In the manufacture of Grandma's Home Made Ice-cream, chemicals \(A\) and \(B\) pour at constant rates \(a\) and \(b-a\) litres per second (\(0 < a < b\)) into a mixing vat which mixes the chemicals rapidly and empties at a rate \(b\) litres per second into a second mixing vat. At time \(t=0\) the first vat contains \(K\) litres of chemical \(B\) only. Show that the volume \(V(t)\) (in litres) of the chemical \(A\) in the first vat is governed by the differential equation \[ \dot{V}(t)=-\frac{bV(t)}{K}+a, \] and that \[ V(t)=\frac{aK}{b}(1-\mathrm{e}^{-bt/K}) \] for \(t\geqslant0.\) The second vat also mixes chemicals rapidly and empties at the rate of \(b\) litres per second. If at time \(t=0\) it contains \(L\) litres of chemical \(C\) only (where \(L\neq K\)), how many litres of chemical \(A\) will it contain at a later time \(t\)?
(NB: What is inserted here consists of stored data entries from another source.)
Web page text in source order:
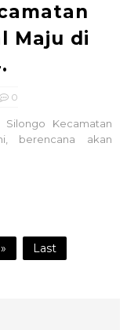
Maju di
0
Silongo Kecamatan
berencana akan
Last
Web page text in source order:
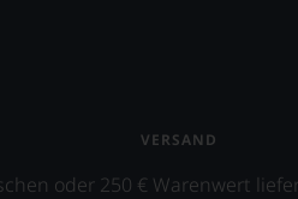
VERSAND
oder 250 € Warenwert
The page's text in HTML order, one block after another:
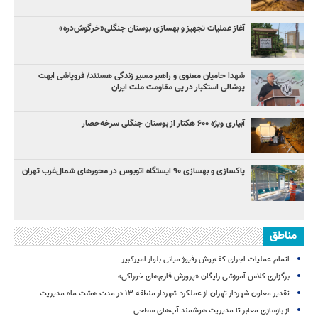
آغاز عملیات تجهیز و بهسازی بوستان جنگلی«خرگوش‌دره»
شهدا حامیان معنوی و راهبر مسیر زندگی هستند/ فروپاشی ابهت
پوشالی استکبار در پی مقاومت ملت ایران
آبیاری ویژه ۶۰۰ هکتار از بوستان جنگلی سرخه‌حصار
پاکسازی و بهسازی ۹۰ ایستگاه اتوبوس در محورهای شمال‌غرب تهران
مناطق
اتمام عملیات اجرای کف‌پوش رفیوژ میانی بلوار امیرکبیر
برگزاری کلاس آموزشی رایگان «پرورش قارچ‌های خوراکی»
تقدیر معاون شهردار تهران از عملکرد شهردار منطقه ۱۳ در مدت هشت ماه مدیریت
از بازسازی معابر تا مدیریت هوشمند آب‌های سطحی
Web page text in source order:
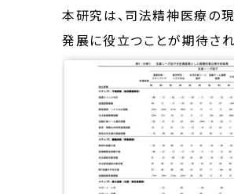
本研究は、司法精神医療の
発展に役立つことが期待され
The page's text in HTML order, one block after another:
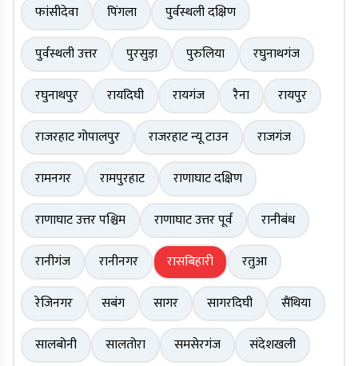
फांसीदेवा
पिंगला
पुर्वस्थली दक्षिण
पुर्वस्थली उत्तर
पुरसुड़ा पुरुलिया
रघुनाथगंज
रघुनाथपुर
रायदिघी रायगंज रैना
रायपुर
राजरहाट गोपालपुर
राजरहाट न्यू टाउन
राजगंज
रामनगर
रामपुरहाट
राणाघाट दक्षिण
राणाघाट उत्तर पश्चिम
राणाघाट उत्तर पूर्व
रानीबंध
रानीगंज
रानीनगर रासबिहारी
रतुआ
रेजिनगर
सबंग सागर सागरदिघी
सैंथिया
सालबोनी
सालतोरा समसेरगंज
संदेशखली
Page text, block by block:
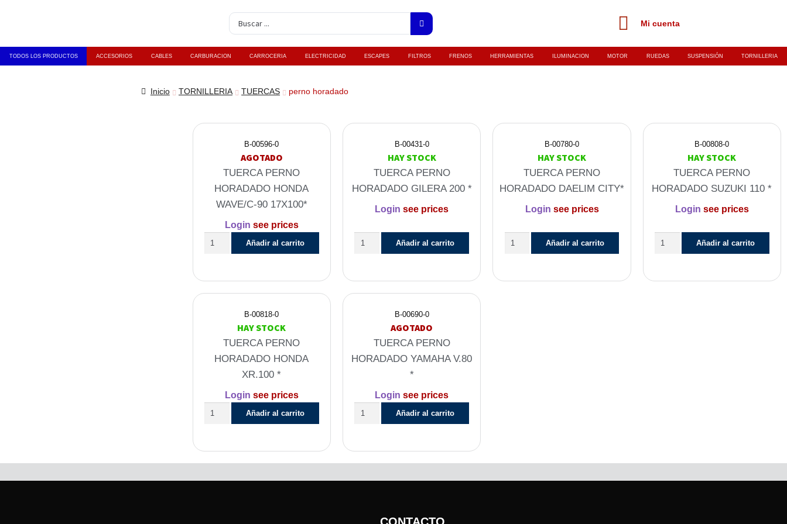
Mi cuenta
TODOS LOS PRODUCTOS ACCESORIOS CABLES CARBURACION CARROCERIA ELECTRICIDAD ESCAPES FILTROS FRENOS HERRAMIENTAS ILUMINACION MOTOR RUEDAS SUSPENSIÓN TORNILLERIA
Inicio TORNILLERIA TUERCAS perno horadado
B-00596-0
AGOTADO
TUERCA PERNO
HORADADO HONDA
WAVE/C-90 17X100*
Login see prices
Añadir al carrito
B-00431-0
HAY STOCK
TUERCA PERNO
HORADADO GILERA 200 *
Login see prices
Añadir al carrito
B-00780-0
HAY STOCK
TUERCA PERNO
HORADADO DAELIM CITY*
Login see prices
Añadir al carrito
B-00808-0
HAY STOCK
TUERCA PERNO
HORADADO SUZUKI 110 *
Login see prices
Añadir al carrito
B-00818-0
HAY STOCK
TUERCA PERNO
HORADADO HONDA
XR.100 *
Login see prices
Añadir al carrito
B-00690-0
AGOTADO
TUERCA PERNO
HORADADO YAMAHA V.80
*
Login see prices
Añadir al carrito
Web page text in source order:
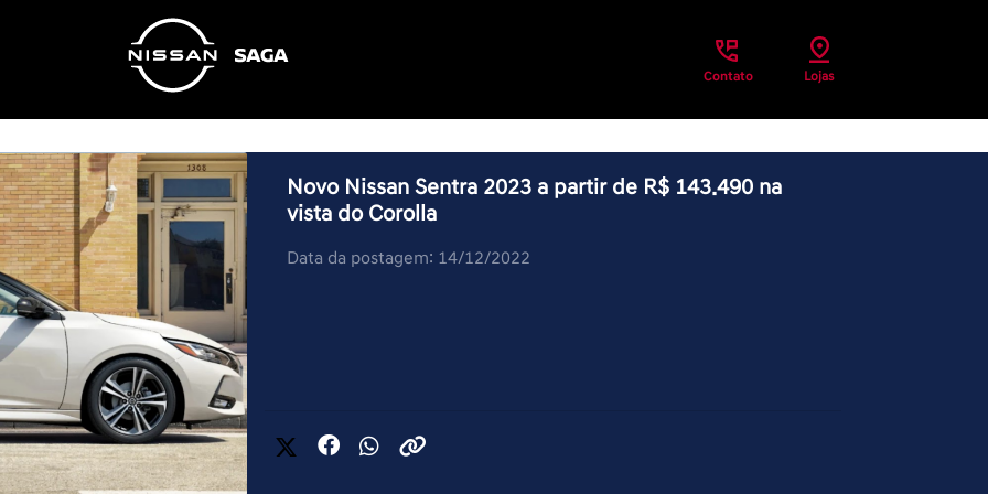
Contato Lojas
Novo Nissan Sentra 2023 a partir de R$ 143.490 na
vista do Corolla
Data da postagem: 14/12/2022

1. Solve the differential equation \[ \frac{\mathrm{d}y}{\mathrm{d}x}-y-3y^{2}=-2 \] by making the substitution \(y=-\dfrac{1}{3u}\dfrac{\mathrm{d}u}{\mathrm{d}x}.\)
2. Solve the differential equation \[ x^{2}\frac{\mathrm{d}y}{\mathrm{d}x}+xy+x^{2}y^{2}=1 \] by making the substitution \[ y=\frac{1}{x}+\frac{1}{v}, \] where \(v\) is a function of \(x\).